**Description of the task**
Among the lines of the records, find all that carry the word "image" and copy them.

**Source data**
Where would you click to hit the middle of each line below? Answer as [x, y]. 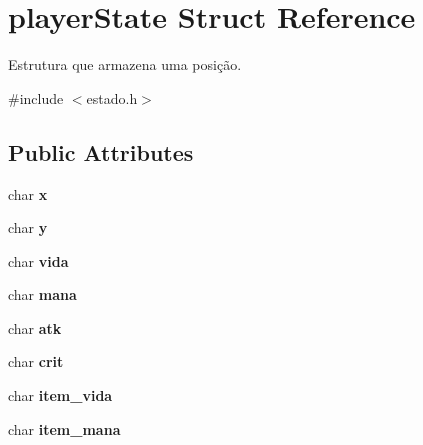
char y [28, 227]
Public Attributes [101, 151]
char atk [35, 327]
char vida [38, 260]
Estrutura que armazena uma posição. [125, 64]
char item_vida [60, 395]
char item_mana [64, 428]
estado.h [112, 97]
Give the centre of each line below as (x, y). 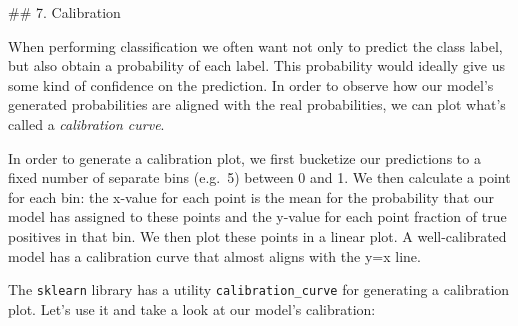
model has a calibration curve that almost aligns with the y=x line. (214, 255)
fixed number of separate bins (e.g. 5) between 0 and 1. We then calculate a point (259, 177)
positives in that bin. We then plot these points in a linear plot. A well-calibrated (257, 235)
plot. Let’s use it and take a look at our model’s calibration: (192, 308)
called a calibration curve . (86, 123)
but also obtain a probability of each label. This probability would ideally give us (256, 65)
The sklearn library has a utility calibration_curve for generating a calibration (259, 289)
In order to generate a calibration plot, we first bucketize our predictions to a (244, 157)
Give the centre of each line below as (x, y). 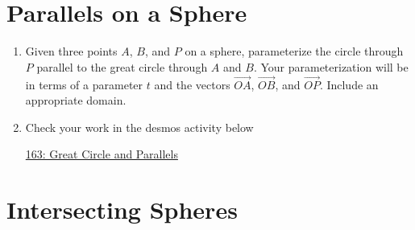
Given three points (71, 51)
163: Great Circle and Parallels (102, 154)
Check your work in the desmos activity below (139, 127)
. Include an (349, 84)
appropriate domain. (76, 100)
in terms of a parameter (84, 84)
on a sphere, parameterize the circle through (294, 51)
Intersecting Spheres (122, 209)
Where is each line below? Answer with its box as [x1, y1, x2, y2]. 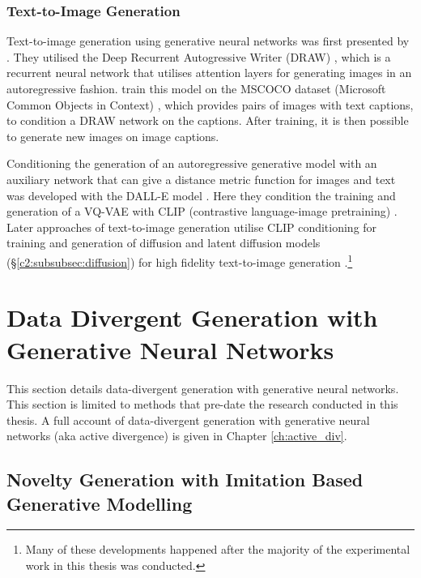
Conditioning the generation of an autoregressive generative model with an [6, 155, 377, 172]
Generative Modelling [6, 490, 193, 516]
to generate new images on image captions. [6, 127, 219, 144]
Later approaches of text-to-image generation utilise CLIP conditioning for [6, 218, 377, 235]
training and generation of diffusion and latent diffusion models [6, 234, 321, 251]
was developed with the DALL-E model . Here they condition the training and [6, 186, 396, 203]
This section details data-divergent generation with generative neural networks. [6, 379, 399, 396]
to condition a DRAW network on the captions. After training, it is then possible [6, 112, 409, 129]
---
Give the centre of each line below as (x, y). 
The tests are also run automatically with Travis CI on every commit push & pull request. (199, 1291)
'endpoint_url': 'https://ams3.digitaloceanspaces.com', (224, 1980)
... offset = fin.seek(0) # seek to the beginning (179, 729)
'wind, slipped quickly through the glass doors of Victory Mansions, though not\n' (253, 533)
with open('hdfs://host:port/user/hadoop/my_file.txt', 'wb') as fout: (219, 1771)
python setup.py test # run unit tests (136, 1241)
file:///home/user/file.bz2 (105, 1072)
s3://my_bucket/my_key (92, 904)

**Response to the exercise**
to generate new images on image captions. [6, 127, 219, 144]
Later approaches of text-to-image generation utilise CLIP conditioning for [6, 218, 377, 235]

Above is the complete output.